How Do Indexes Decrease Write Performance?
The cost of improving database read times using indexes is that write times suffer. Adding a new row to a table without indexes is simple. The database finds the next available space in the table to add the new entry and adds it, that’s it. However, when adding a new row to a table with one or more indexes, the database adds the new entry to the table, and then it has to add a new entry into each index on that table, making sure to insert the entry into the correct spot in the index to ensure that the data is properly sorted. And this performance degradation applies to creates, updates, and deletes for the table.
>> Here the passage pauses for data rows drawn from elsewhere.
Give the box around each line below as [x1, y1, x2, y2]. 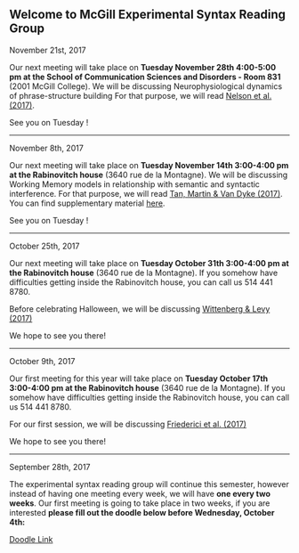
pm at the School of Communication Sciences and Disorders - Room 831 [9, 71, 281, 82]
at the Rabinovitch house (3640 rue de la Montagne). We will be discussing [9, 169, 288, 180]
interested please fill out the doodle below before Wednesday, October [9, 507, 275, 517]
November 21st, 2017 [9, 45, 86, 55]
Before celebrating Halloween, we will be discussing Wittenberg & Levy [9, 303, 271, 314]
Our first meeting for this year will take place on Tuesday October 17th [9, 373, 269, 384]
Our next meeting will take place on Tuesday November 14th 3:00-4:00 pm [9, 159, 289, 170]
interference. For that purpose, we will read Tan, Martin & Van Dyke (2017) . [9, 188, 283, 199]
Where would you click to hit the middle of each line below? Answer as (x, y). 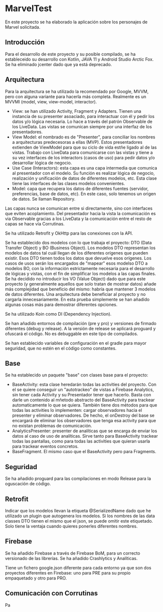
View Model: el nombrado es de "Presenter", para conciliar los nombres (83, 137)
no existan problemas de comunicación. (52, 426)
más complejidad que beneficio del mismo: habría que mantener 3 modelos (81, 289)
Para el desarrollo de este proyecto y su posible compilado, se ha (70, 54)
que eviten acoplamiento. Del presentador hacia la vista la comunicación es (81, 213)
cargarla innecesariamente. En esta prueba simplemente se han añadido (77, 299)
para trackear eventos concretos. (45, 446)
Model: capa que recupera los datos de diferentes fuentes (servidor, (80, 188)
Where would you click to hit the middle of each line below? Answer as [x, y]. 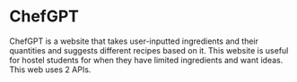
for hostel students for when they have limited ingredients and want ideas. [146, 60]
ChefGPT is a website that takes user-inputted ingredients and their [134, 41]
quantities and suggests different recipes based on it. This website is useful [149, 50]
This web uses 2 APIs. [50, 70]
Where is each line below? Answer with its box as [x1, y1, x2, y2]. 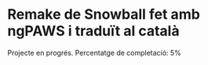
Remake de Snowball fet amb [7, 5, 201, 23]
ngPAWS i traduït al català [7, 22, 180, 40]
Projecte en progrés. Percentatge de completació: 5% [7, 48, 181, 57]
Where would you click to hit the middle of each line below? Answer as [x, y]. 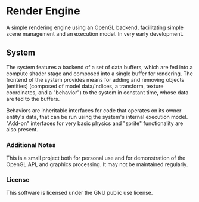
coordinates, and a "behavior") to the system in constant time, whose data [97, 92]
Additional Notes [31, 145]
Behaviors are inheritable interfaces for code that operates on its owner [94, 110]
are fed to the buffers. [33, 99]
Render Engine [43, 11]
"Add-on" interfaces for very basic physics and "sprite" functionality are [95, 123]
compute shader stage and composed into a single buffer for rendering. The [100, 74]
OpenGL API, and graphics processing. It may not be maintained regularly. [97, 164]
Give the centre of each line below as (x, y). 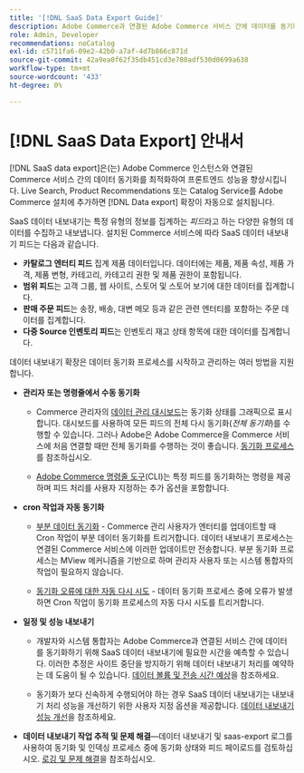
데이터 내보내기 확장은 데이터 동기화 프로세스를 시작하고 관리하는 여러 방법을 (143, 362)
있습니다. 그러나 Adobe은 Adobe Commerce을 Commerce (168, 434)
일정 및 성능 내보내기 (58, 621)
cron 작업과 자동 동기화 (63, 507)
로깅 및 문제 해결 (71, 758)
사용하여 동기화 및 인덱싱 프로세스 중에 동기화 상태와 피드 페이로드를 (142, 747)
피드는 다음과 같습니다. (59, 244)
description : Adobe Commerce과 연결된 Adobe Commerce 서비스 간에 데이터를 (143, 26)
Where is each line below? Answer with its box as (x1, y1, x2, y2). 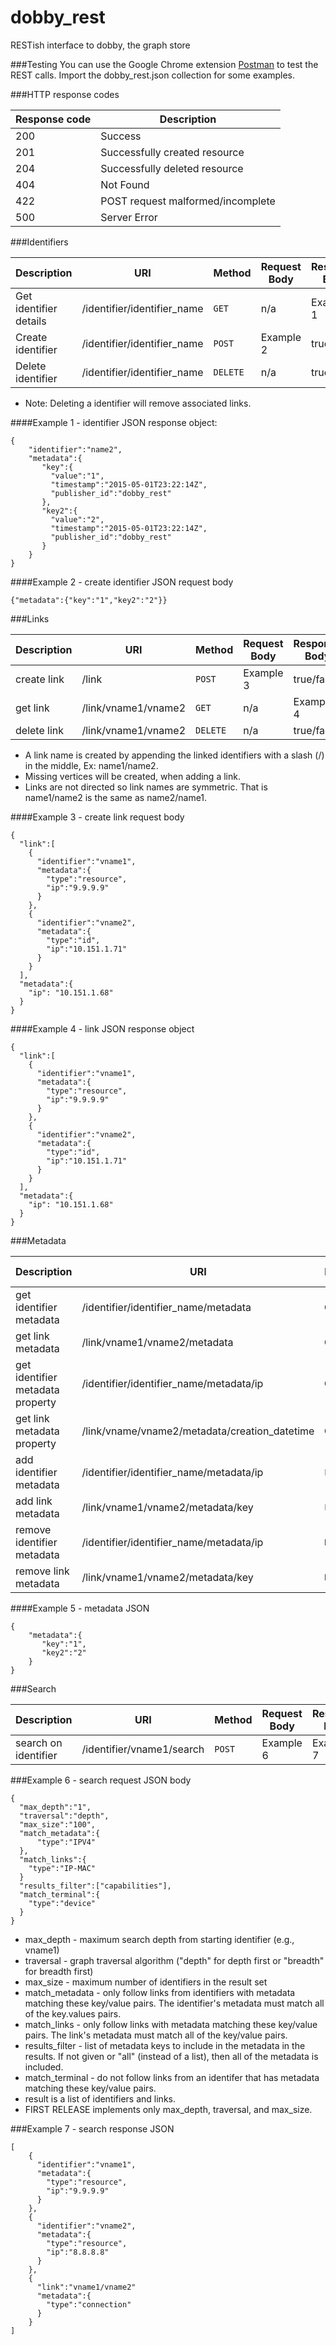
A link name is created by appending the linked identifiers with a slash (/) (24, 749, 325, 761)
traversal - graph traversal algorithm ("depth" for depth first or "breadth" (24, 1954, 325, 1966)
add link (15, 1494, 53, 1508)
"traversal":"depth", (19, 1811, 110, 1821)
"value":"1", (50, 471, 105, 481)
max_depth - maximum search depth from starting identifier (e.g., (24, 1933, 295, 1945)
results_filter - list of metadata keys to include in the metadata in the (24, 2039, 306, 2051)
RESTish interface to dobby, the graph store (10, 39, 191, 51)

For this reason, adding unnecessary indexes on tables should be avoided, and indexes that are no longer used should be removed.
Adding indexes is about improving performance of search queries. Maybe the goal of your database is to provide a data store that is often written to and rarely read from. If that is the case, decreasing the performance of the more common operation, writing, is probably not worth the increase in performance you get from reading.